If nothing else, a private investigator who has learned his trade from the works of Simenon stands out from the crowd. Cayetano Brulé, the hero of The Neruda Case, sets himself a course of Maigret novels on the advice of his first client, Pablo Neruda. ‘If poetry transports us to the heavens,’ the aged poet remarks, ‘crime novels plunge you into life the way it really is.’
Brulé, a Cuban exile in Chile, has now appeared in six detective novels by Roberto Ampuero, a Chilean professor of creative writing at the University of Iowa. The Neruda Case is the most recent; it is also the first in the fictional chronology of the series and the first to be translated into English.
The novel is set in 1973, when Brulé was a young man unhappily married to a fashionably socialist socialite, though the narrative is topped and tailed with chapters showing him looking back on the start of his career from the vantage point of middle age. He becomes a private investigator by accident, and at Neruda’s instigation. The old man, laden with honours and riddled with guilt, is dying of cancer; he wants Brulé to trace a Cuban oncologist. Money is no object. Without unseemly haste, Brulé pursues his investigation in Mexico, Cuba, East Germany and Bolivia. Glamorous women and secret policemen dog his steps.

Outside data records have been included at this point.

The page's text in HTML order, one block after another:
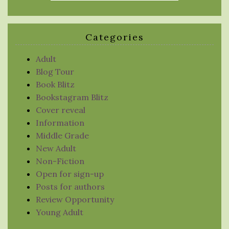
Categories
Adult
Blog Tour
Book Blitz
Bookstagram Blitz
Cover reveal
Information
Middle Grade
New Adult
Non-Fiction
Open for sign-up
Posts for authors
Review Opportunity
Young Adult
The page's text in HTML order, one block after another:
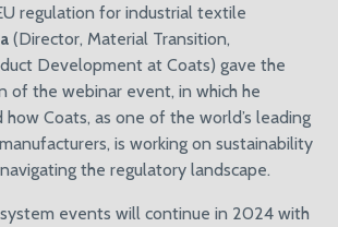
regulation for industrial textile
(Director, Material Transition,
Development at Coats) gave the
of the webinar event, in which he
Coats, as one of the world’s leading
is working on sustainability
the regulatory landscape.
events will continue in 2024 with
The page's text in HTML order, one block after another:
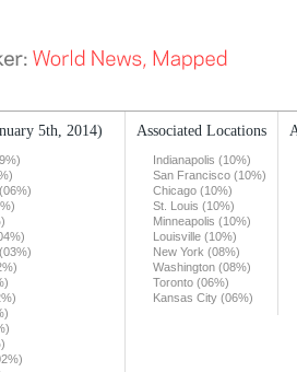
5th, 2014) Associated Locations
Indianapolis (10%)
San Francisco (10%)
Chicago (10%)
St. Louis (10%)
Minneapolis (10%)
Louisville (10%)
New York (08%)
Washington (08%)
Toronto (06%)
Kansas City (06%)
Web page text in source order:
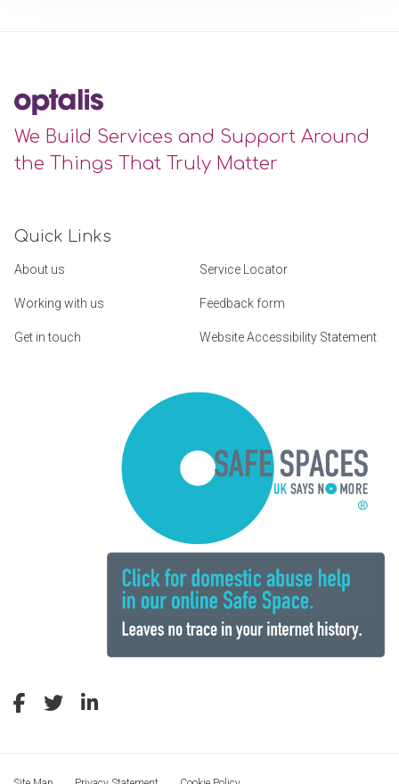
We Build Services and Support Around
the Things That Truly Matter
Quick Links
About us Service Locator
Working with us Feedback form
Get in touch Website Accessibility Statement
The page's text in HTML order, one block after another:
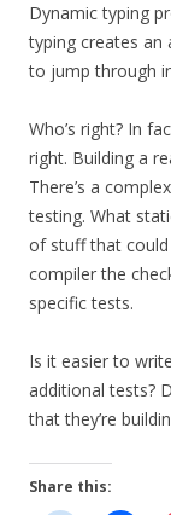
Dynamic typing
typing creates
to jump through
Who’s right? In
right. Building a
There’s a
testing. What
of stuff that
compiler the
specific tests.
Is it easier to
additional tests?
that they’re
Share this:
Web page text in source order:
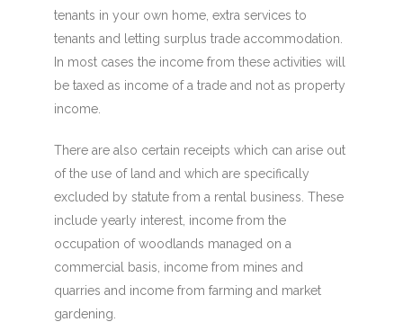
tenants in your own home, extra services to
tenants and letting surplus trade accommodation.
In most cases the income from these activities will
be taxed as income of a trade and not as property
income.
There are also certain receipts which can arise out
of the use of land and which are specifically
excluded by statute from a rental business. These
include yearly interest, income from the
occupation of woodlands managed on a
commercial basis, income from mines and
quarries and income from farming and market
gardening.
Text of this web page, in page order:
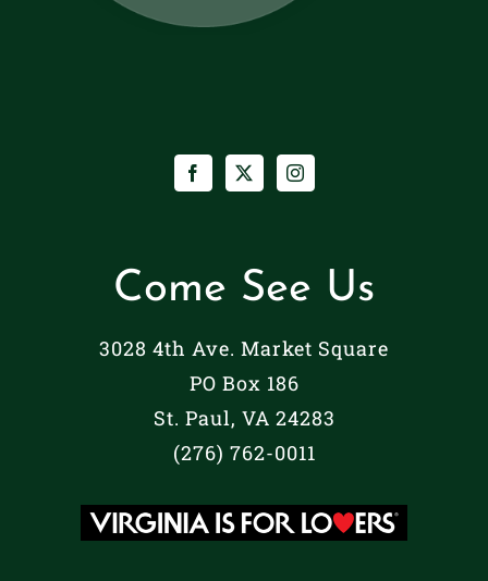
Come See Us
3028 4th Ave. Market Square
PO Box 186
St. Paul, VA 24283
(276) 762-0011
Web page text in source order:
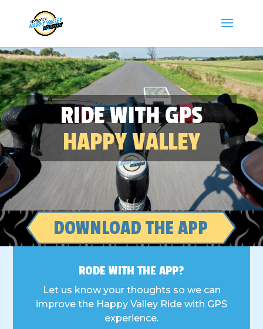
RIDE WITH GPS
HAPPY VALLEY
DOWNLOAD THE APP
RODE WITH THE APP?
Let us know your thoughts so we can
improve the Happy Valley Ride with GPS
experience.
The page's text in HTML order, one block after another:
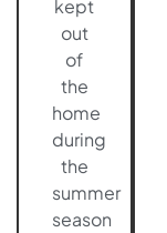
kept
out
of
the
home
during
the
summer
season
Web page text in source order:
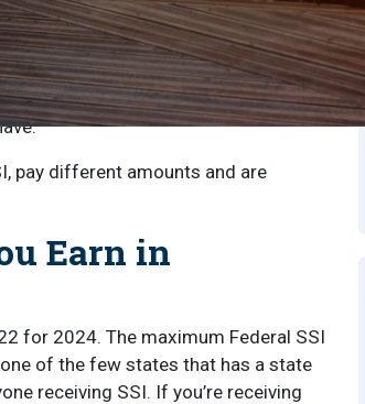
in Wisconsin according to several
how many work credits you have if
pay different amounts and are
Earn in
for 2024. The maximum Federal SSI
of the few states that has a state
receiving SSI. If you’re receiving
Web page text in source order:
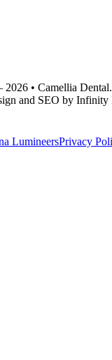
• Camellia
and SEO by Infinity
LumineersPrivacy
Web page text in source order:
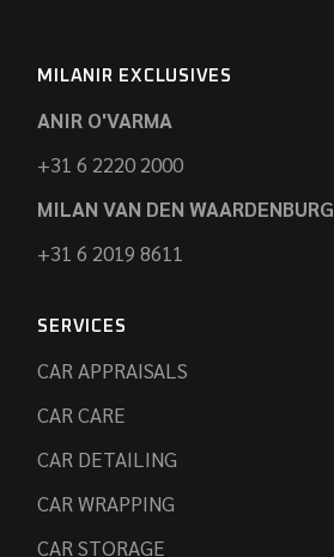
MILANIR EXCLUSIVES
ANIR O'VARMA
+31 6 2220 2000
MILAN VAN DEN WAARDENBURG
+31 6 2019 8611
SERVICES
CAR APPRAISALS
CAR CARE
CAR DETAILING
CAR WRAPPING
CAR STORAGE
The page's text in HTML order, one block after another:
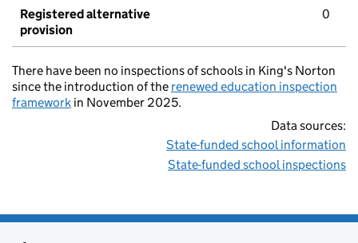
Registered alternative
provision
0
There have been no inspections of schools in King's Norton
since the introduction of the renewed education inspection
framework in November 2025.
Data sources:
State-funded school information
State-funded school inspections
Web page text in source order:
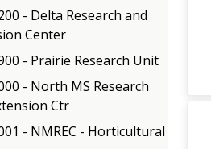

While searching for the doctor, Brulé digs deep into his client’s past. Ampuero makes clear in an author’s note that the novel is primarily designed to explore Neruda’s elusive personality, the ‘grandeur and the meanness’, and the women he loved and betrayed. But Neruda is more than a poet: he has political significance. This leads to the second item on Ampuero’s agenda, which is Chile itself, ‘the beleaguered Titanic of the Pacific’, with Allende at the helm. As Neruda is dying, the country lurches into chaos, culminating with the right-wing military coup and the rise of the Pinochet dictatorship.
On the evidence of The Neruda Case, Brulé is not the sort of detective you would hire for an investigation that was at all urgent. There’s always time for another cup of coffee or a lengthy meditation on something or indeed for both. The narrative soon acquires a dreamlike quality, slipping from place to place and from time to time. The prose saunters along, following serpentine sentences to uncertain destinations. There are touches of elephantine humour and all-too-brief quotations from Neruda’s poetry.

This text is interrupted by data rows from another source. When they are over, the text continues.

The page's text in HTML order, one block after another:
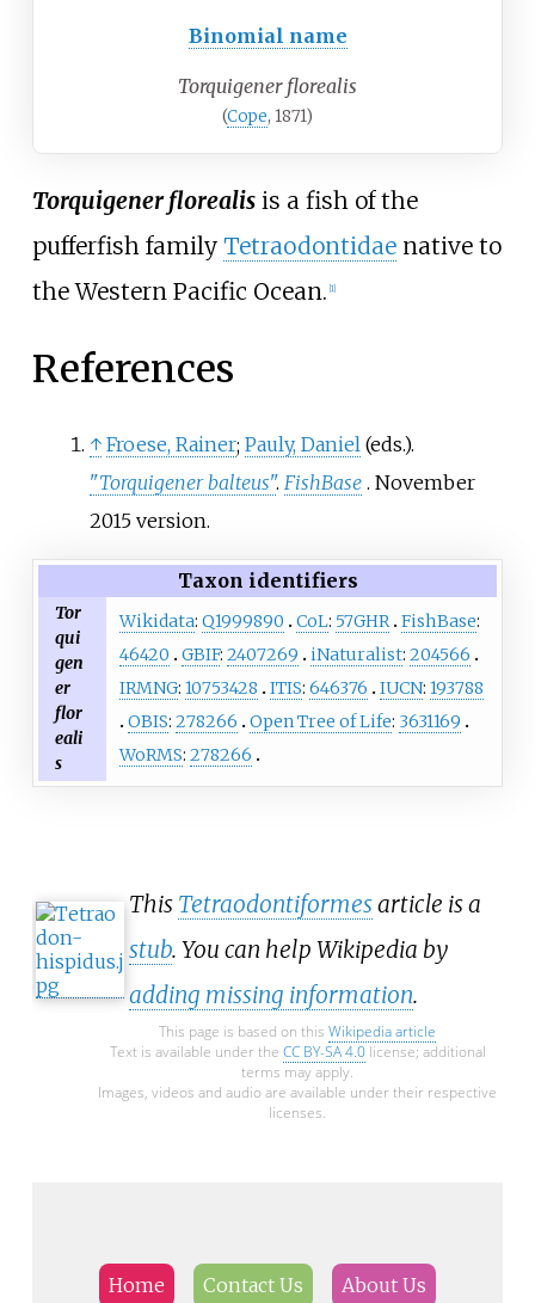
Binomial name
Torquigener florealis
(Cope, 1871)
Torquigener florealisis a fish of the
pufferfish family Tetraodontidaenative to
the Western Pacific Ocean. [1]
References
↑ Froese, Rainer; Pauly, Daniel (eds.).
"Torquigener balteus". FishBase . November
2015 version.
Taxon identifiers
Tor
qui
gen
er
flor
eali
s
Wikidata: Q1999890 CoL: 57GHR FishBase:
46420
GBIF: 2407269 iNaturalist: 204566
IRMNG: 10753428 ITIS: 646376 IUCN: 193788
OBIS: 278266 Open Tree of Life: 3631169
WoRMS: 278266
This Tetraodontiformesarticle is a
stub. You can help Wikipedia by
adding missing information.
This page is based on this Wikipedia article
Text is available under the CC BY-SA 4.0license; additional
terms may apply.
Images, videos and audio are available under their respective
licenses.
Home Contact Us About Us
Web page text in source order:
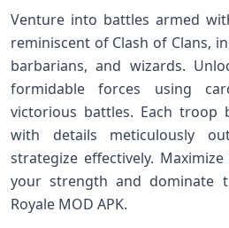
Venture into battles armed
reminiscent of Clash of Clans,
barbarians, and wizards.
formidable forces using
victorious battles. Each troop
with details meticulously
strategize effectively.
your strength and dominate
Royale MOD APK.
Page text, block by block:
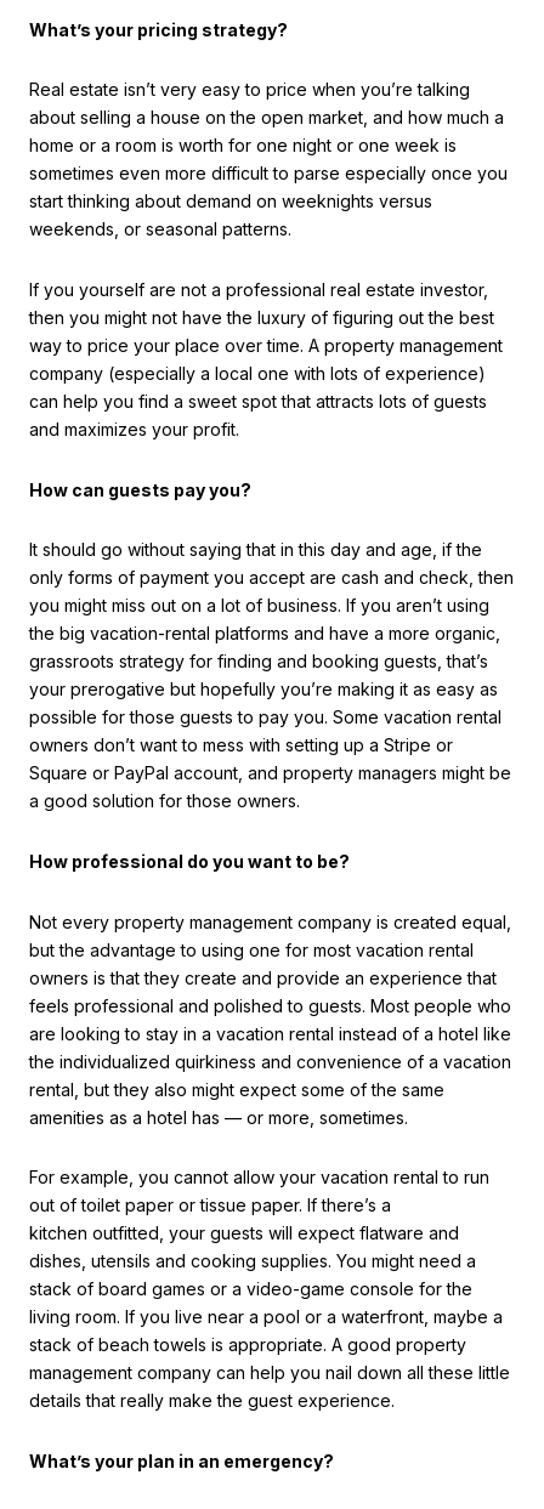
What’s your pricing strategy?
Real estate isn’t very easy to price when you’re talking
about selling a house on the open market, and how much a
home or a room is worth for one night or one week is
sometimes even more difficult to parse especially once you
start thinking about demand on weeknights versus
weekends, or seasonal patterns.
If you yourself are not a professional real estate investor,
then you might not have the luxury of figuring out the best
way to price your place over time. A property management
company (especially a local one with lots of experience)
can help you find a sweet spot that attracts lots of guests
and maximizes your profit.
How can guests pay you?
It should go without saying that in this day and age, if the
only forms of payment you accept are cash and check, then
you might miss out on a lot of business. If you aren’t using
the big vacation-rental platforms and have a more organic,
grassroots strategy for finding and booking guests, that’s
your prerogative but hopefully you’re making it as easy as
possible for those guests to pay you. Some vacation rental
owners don’t want to mess with setting up a Stripe or
Square or PayPal account, and property managers might be
a good solution for those owners.
How professional do you want to be?
Not every property management company is created equal,
but the advantage to using one for most vacation rental
owners is that they create and provide an experience that
feels professional and polished to guests. Most people who
are looking to stay in a vacation rental instead of a hotel like
the individualized quirkiness and convenience of a vacation
rental, but they also might expect some of the same
amenities as a hotel has — or more, sometimes.
For example, you cannot allow your vacation rental to run
out of toilet paper or tissue paper. If there’s a
kitchen outfitted, your guests will expect flatware and
dishes, utensils and cooking supplies. You might need a
stack of board games or a video-game console for the
living room. If you live near a pool or a waterfront, maybe a
stack of beach towels is appropriate. A good property
management company can help you nail down all these little
details that really make the guest experience.
What’s your plan in an emergency?
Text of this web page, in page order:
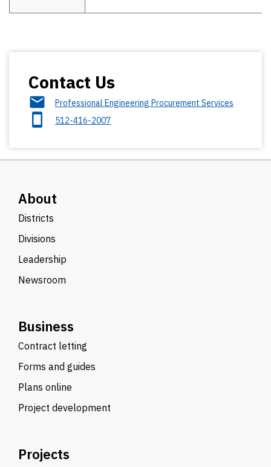
Contact Us
Professional Engineering Procurement Services
512-416-2007
About
Districts
Divisions
Leadership
Newsroom
Business
Contract letting
Forms and guides
Plans online
Project development
Projects
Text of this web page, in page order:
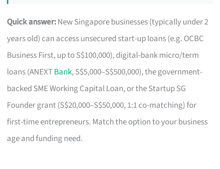
Quick answer:New Singapore businesses (typically under 2
years old) can access unsecured start-up loans (e.g. OCBC
Business First, up to S$100,000), digital-bank micro/term
loans (ANEXTBank, S$5,000–S$500,000), the government-
backed SME Working Capital Loan, or the Startup SG
Founder grant (S$20,000–S$50,000, 1:1 co-matching) for
first-time entrepreneurs. Match the option to your business
age and funding need.
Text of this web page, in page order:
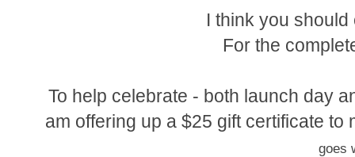
I think you
For the
To help celebrate - both launch day
am offering up a $25 gift certificate
goes
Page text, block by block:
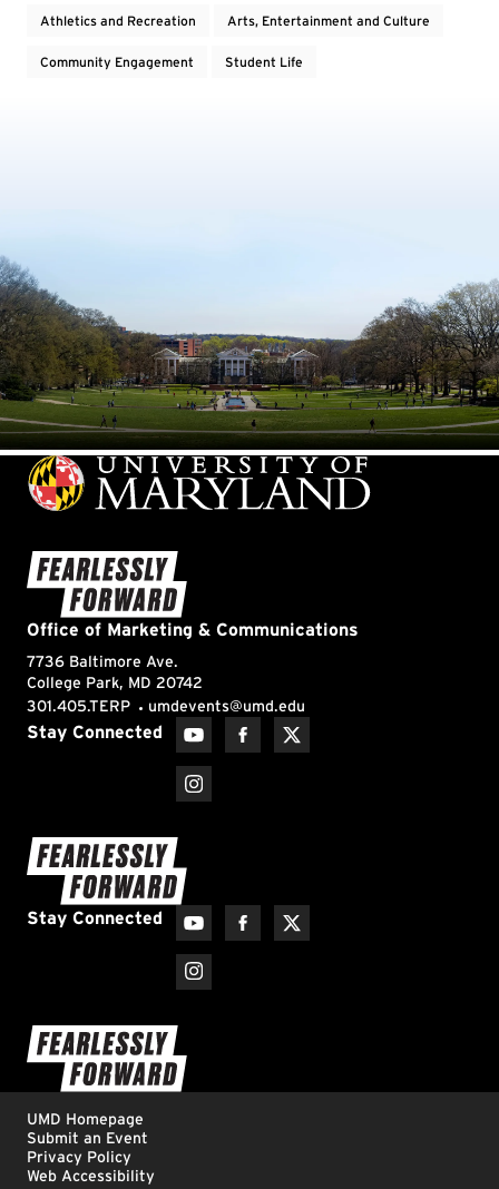
Athletics and Recreation Arts, Entertainment and Culture
Community Engagement Student Life

Brulé himself meditates at length on the genre and its detectives. In doing so, he produces an indirect defence for his unorthodox forensic methods, arguing that ‘the North’s logic simply didn’t apply in Latin America’.Poirot, Holmes and Marlowe are detectives for ‘stable and organised nations’, and their techniques would therefore be doomed to failure in Brulé’s world.

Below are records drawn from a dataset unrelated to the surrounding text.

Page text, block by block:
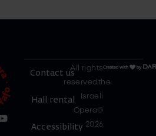
All rights
reserved.the
Israeli
Opera©
2026
Contact us
Hall rental
Accessibility
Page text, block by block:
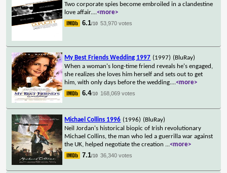
Two corporate spies become embroiled in a clandestine
love affair....<more>
6.1/10 53,970 votes
My Best Friends Wedding 1997 (1997) (BluRay)
When a woman's long-time friend reveals he's engaged,
she realizes she loves him herself and sets out to get
him, with only days before the wedding....<more>
6.4/10 168,069 votes
Michael Collins 1996 (1996) (BluRay)
Neil Jordan's historical biopic of Irish revolutionary
Michael Collins, the man who led a guerrilla war against
the UK, helped negotiate the creation ...<more>
7.1/10 36,340 votes
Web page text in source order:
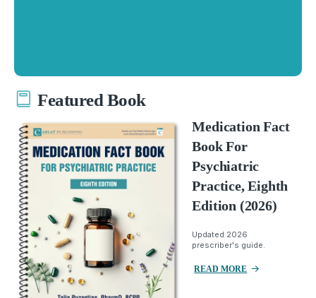
Featured Book
Medication Fact
Book For
Psychiatric
Practice, Eighth
Edition (2026)
Updated 2026
prescriber's guide.
READ MORE
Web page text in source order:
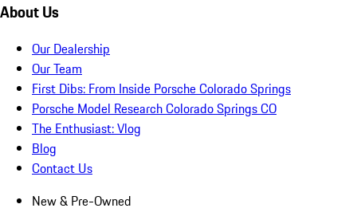
About Us
Our Dealership
Our Team
First Dibs: From Inside Porsche Colorado Springs
Porsche Model Research Colorado Springs CO
The Enthusiast: Vlog
Blog
Contact Us
New & Pre-Owned
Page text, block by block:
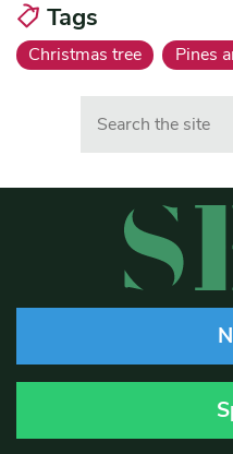
Tags
Christmas tree Pines
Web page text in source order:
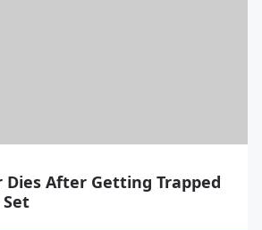
Dies After Getting Trapped
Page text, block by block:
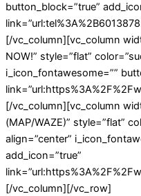
button_block=”true”
[/vc_column][vc_column
NOW!” style=”flat”
i_icon_fontawesome=””
[/vc_column][vc_column
(MAP/WAZE)” style=”flat”
align=”center”
add_icon=”true”
[/vc_column][/vc_row]
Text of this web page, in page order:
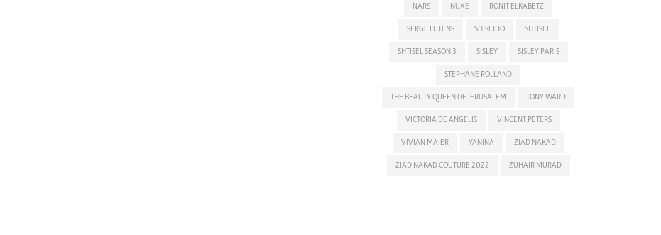
NARS NUXE RONIT ELKABETZ
SERGE LUTENS SHISEIDO SHTISEL
SHTISEL SEASON 3 SISLEY SISLEY PARIS
STEPHANE ROLLAND
THE BEAUTY QUEEN OF JERUSALEM TONY WARD
VICTORIA DE ANGELIS VINCENT PETERS
VIVIAN MAIER YANINA ZIAD NAKAD
ZIAD NAKAD COUTURE 2022 ZUHAIR MURAD
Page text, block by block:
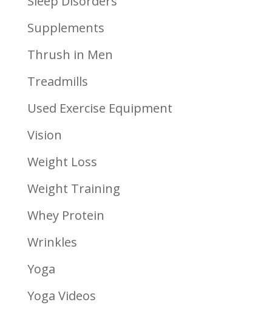
Supplements
Thrush in Men
Treadmills
Used Exercise Equipment
Vision
Weight Loss
Weight Training
Whey Protein
Wrinkles
Yoga
Yoga Videos

Taken as a whole, the novel is rather less than the sum of its parts. It is a literary hybrid that combines the artificiality of the crime genre with none of its narrative tension. This is a pity, because Ampuero gives his readers some fascinating glimpses of both Neruda and the world he lived in. But what exactly does the private investigator format add to this, apart from a touch of whimsy? The Neruda Case leaves you with the impression that this is not so much a Latin American crime novel as a Latin American shaggy-dog story. It’s not all bad, by any means, but perhaps your time would be better spent with a slim volume of Neruda’s poetry.